两个丫头退了出去,屋子里变得尤其安静。严烨抬眼看过去,只见她合衣在牙床上躺着,面朝里,乌亮的青丝披散在软枕上,像墨色的绸缎。

他叹了口气,上前挨着床沿坐下来,垂着眸子看她的背影,神情竟然有几分尴尬。昨夜怒火攻心失了分寸,下手也不知轻重,这丫头娇得很,不知道身上是不是留了伤?

陆妍笙睁着眼睛躺着,一言不发,并不打算搭理背后的男人。他不说话,她也不说话,气愤格外诡异,两人就这么僵持了半晌,终于他沉不住气,在她身后晦涩地开口,嗓音略微沙哑,问她说:“还疼么?”

怎么可能不疼?简直不能把人疼死过去!他这简直是明知故问么!她心头憋着一团气,仍旧不转过去看他,只冷声道,“拿刀子割肉也不过如此了,厂公说疼不疼?”说完也不等他有什么反应,兀自下了逐客令,道,“本宫累了,不想说话也不想见外人,厂公请回吧,往后也别来了。”

他胸口一堵,事事游刃有余的人这时候也变得笨拙,再多的言辞似乎都变得苍白无力。分明想把她捧在手掌心宠着护着,偏生给予了最残忍的伤害,他感到挫败,却又无可奈何。

背后的人半天不说话也不走,陆妍笙的耐性快被消磨光了,压抑了多时的委屈又袭上心头,她深吸几口气压抑住眼眶里的泪珠子,声量抬高了几分道,仍旧客客气气请他走,“厂公请回吧!”

一口一句厂公,仿佛将人拒之千里。愈是客气愈是疏远,他忽然明白了她的用意,只觉分外恼火。然而话出口却仍旧平静无波,“别称我厂公,你就这么想同我划清界限么?”
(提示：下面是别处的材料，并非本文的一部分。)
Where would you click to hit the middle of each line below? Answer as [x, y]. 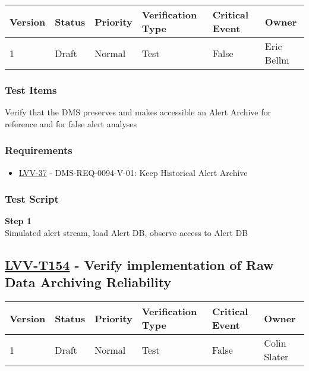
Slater [276, 357]
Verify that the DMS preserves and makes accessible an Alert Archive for [138, 112]
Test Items [31, 89]
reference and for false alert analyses [71, 123]
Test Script [32, 199]
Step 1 [18, 221]
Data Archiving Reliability [88, 282]
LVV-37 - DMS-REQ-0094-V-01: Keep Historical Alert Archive [133, 172]

他虽未发作,压抑的话语里头却透出了寒意,陆妍笙听了这话终于从床上坐起身,回转过头来看向他,眸子里闪着点点泪光,语调哽咽道,“不然呢?你我不该划清界限了么?”说着愈发伤心起来,边流泪边道,“你对我做了那样的事,还指望我怎样对你?”

她哭得无助又可怜,红肿的双眼像两颗大核桃,没有了半分往日的美态,看起来苍白而憔悴。他只觉得心都揪扯起来,忍不住伸出手将她搂到怀里抱着,拍着她的后背轻柔哄慰,“乖,昨晚是我不好,我给你赔罪好不好?”